Las clases de anticuerpos de “donantes múltiples” muestran una potente actividad neutralizante contra los virus

Los estudios han revelado clases prominentes de anticuerpos neutralizantes (nAbs) similares que surgen con frecuencia en respuesta a una infección viral o vacunación.

Dichas clases de anticuerpos de “donantes múltiples” exhiben una amplia y potente actividad neutralizante y se encuentran con frecuencia en el repertorio de anticuerpos humanos.

“Un modo prominente de diseño racional de vacunas, el diseño de vacunas basado en el linaje, se esfuerza por obtener tales clases de anticuerpos mediante la vacunación y este enfoque ha ingresado recientemente en evaluación clínica”, dicen Sheng y sus colegas.

La carrera para desarrollar vacunas contra el SARS-CoV-2

Desde que comenzó el brote de COVID-19 en Wuhan, China, a fines del año pasado, los investigadores se han apresurado a desarrollar vacunas eficaces que podrían poner fin a la crisis de salud pública mundial.

En el caso del SARS-CoV-2, los nAbs se dirigen principalmente al virus proteína de pico – la estructura que se une al receptor de la enzima convertidora de angiotensina 2 (ACE2) de la célula huésped como paso inicial en el proceso de infección.

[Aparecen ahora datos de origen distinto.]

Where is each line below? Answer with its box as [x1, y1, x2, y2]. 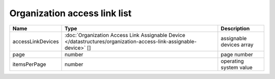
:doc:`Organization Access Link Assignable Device [64, 31, 185, 38]
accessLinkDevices [12, 38, 59, 45]
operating [221, 57, 244, 64]
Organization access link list [9, 8, 132, 19]
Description [221, 25, 250, 32]
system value [221, 64, 253, 71]
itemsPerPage [12, 61, 46, 68]
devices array [221, 41, 254, 48]
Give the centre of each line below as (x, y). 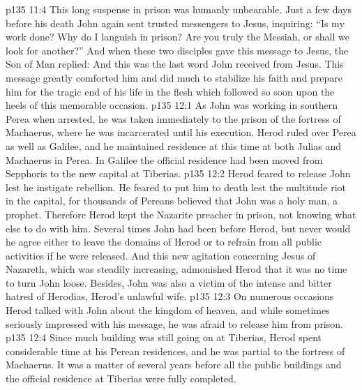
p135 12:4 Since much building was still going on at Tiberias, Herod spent (164, 337)
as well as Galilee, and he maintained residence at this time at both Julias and (173, 145)
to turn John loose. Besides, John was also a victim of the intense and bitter (169, 282)
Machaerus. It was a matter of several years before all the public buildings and (174, 365)
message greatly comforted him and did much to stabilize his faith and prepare (174, 77)
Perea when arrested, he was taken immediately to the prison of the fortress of (173, 118)
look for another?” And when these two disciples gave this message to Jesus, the (177, 50)
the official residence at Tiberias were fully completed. (121, 378)
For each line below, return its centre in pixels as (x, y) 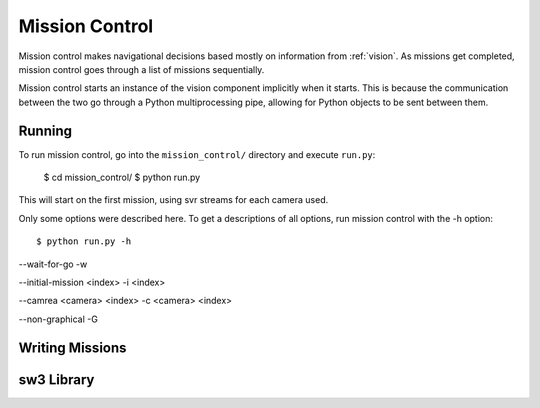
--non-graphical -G (58, 319)
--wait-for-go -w (53, 264)
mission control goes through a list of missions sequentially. (141, 69)
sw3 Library (56, 379)
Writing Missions (72, 347)
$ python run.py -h (84, 241)
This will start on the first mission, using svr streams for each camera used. (173, 200)
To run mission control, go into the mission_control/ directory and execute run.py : (197, 154)
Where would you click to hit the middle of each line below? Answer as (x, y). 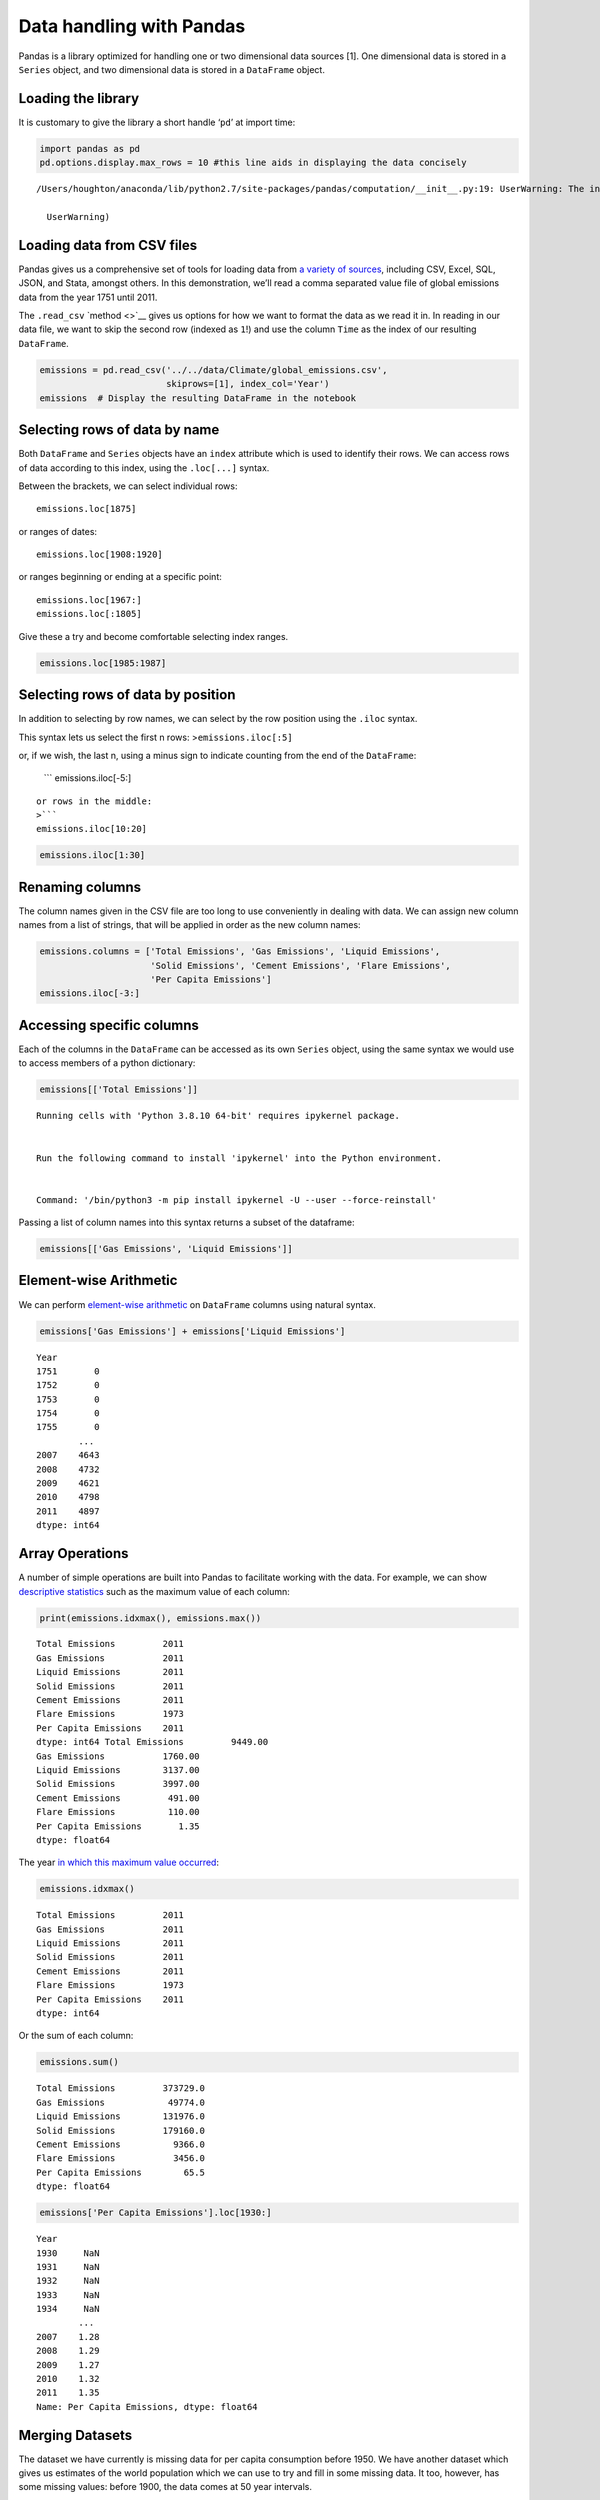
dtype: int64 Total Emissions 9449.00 (152, 1742)
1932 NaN (68, 2281)
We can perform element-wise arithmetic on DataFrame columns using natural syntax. (197, 1304)
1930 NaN (68, 2253)
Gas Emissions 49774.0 (120, 2102)
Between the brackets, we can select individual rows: (128, 486)
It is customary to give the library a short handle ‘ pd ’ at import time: (157, 122)
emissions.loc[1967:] (89, 599)
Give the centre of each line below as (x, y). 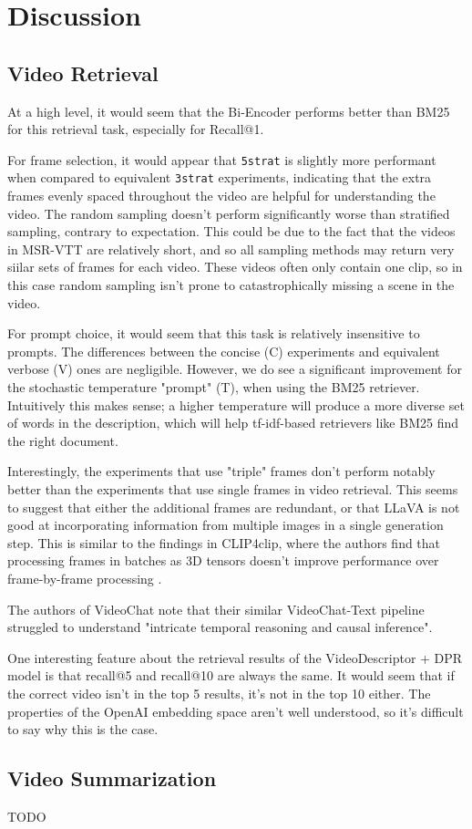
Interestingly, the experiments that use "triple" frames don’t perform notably (221, 471)
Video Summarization (112, 778)
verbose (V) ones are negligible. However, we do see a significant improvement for (235, 369)
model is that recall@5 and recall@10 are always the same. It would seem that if (231, 675)
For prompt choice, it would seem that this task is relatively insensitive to (214, 333)
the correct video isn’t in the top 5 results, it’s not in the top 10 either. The (219, 693)
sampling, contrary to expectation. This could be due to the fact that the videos (231, 231)
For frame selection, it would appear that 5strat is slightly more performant (222, 159)
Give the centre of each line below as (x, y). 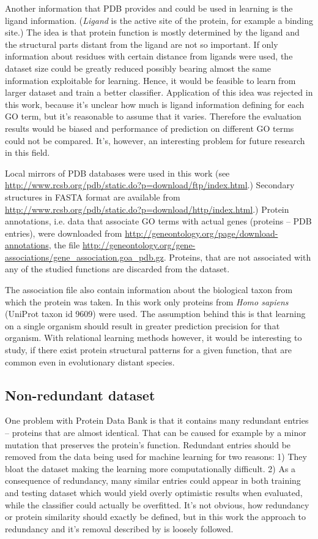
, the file (64, 245)
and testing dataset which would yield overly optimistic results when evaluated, (154, 492)
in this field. (28, 152)
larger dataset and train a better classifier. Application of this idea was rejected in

La proteína de pico se une a ACE2 a través de una región llamada dominio de unión al receptor (RBD). Este RBD altamente flexible puede adoptar una confirmación “arriba” (abierta) que es capaz de interactuar con ACE2 o una conformación “abajo” (cerrada) que no lo es.

Se han caracterizado muchos nAb que se unen a epítopos en cualquier conformación y neutralizan el SARS-CoV-2 compitiendo con ACE2 por la unión de RBD o bloqueando el RBD en la conformación hacia abajo.

Las estructuras de tres anticuerpos VH1-2 neutralizantes del SARS-CoV-2 revelan tanto

Las estructuras de tres anticuerpos VH1-2 neutralizantes del SARS-CoV-2 revelan los modos de reconocimiento de picos tanto “RBD-down” como “RBD-up”. (A) Vistas lateral y superior de tres Fab de anticuerpos 2-43 unidos al pico de prefusión de SARS-COV-2 en estado cerrado. Los esquemas de color son: 2-43 verde; RBD, salmón; NTD, amarillo; Glicanos ligados a N, magenta; otras regiones de picos, gris. (B) Vistas lateral y superior de un complejo Fabin de 2-15 anticuerpos con pico de prefusión SARS-COV-2 en estado cerrado. 2-15 es de color azul. (C) Descripción general de la estructura cristalina de 2-15 en complejo con SARS-CoV-2 RBD. Los segmentos de residuos que faltan en la estructura se muestran como líneas discontinuas. (D) Vistas lateral y superior de un H4 Fab que reconoce un RBD “ascendente” en el pico de prefusión de SARS-COV-2. H4 es de color cian.

Caracterización de las características genéticas de estos nAbs

La caracterización de los nAb de SARS-CoV-2 identificados hasta ahora ha revelado el enriquecimiento de los genes variables de anticuerpos VH3-53, VH1-2, VH1-69, VH3-66, VH1-58 y VH3-30.

La caracterización estructural de los diversos nAbs ha revelado dos clases separadas dirigidas a RBD que se derivan de los genes VH3-53 y VH3-66 similares. Una clase que se caracteriza por una región 3 determinante de la complementariedad de la cadena pesada (CDRH3) de 15 aminoácidos o menos, se dirige a RBD en la conformación hacia arriba.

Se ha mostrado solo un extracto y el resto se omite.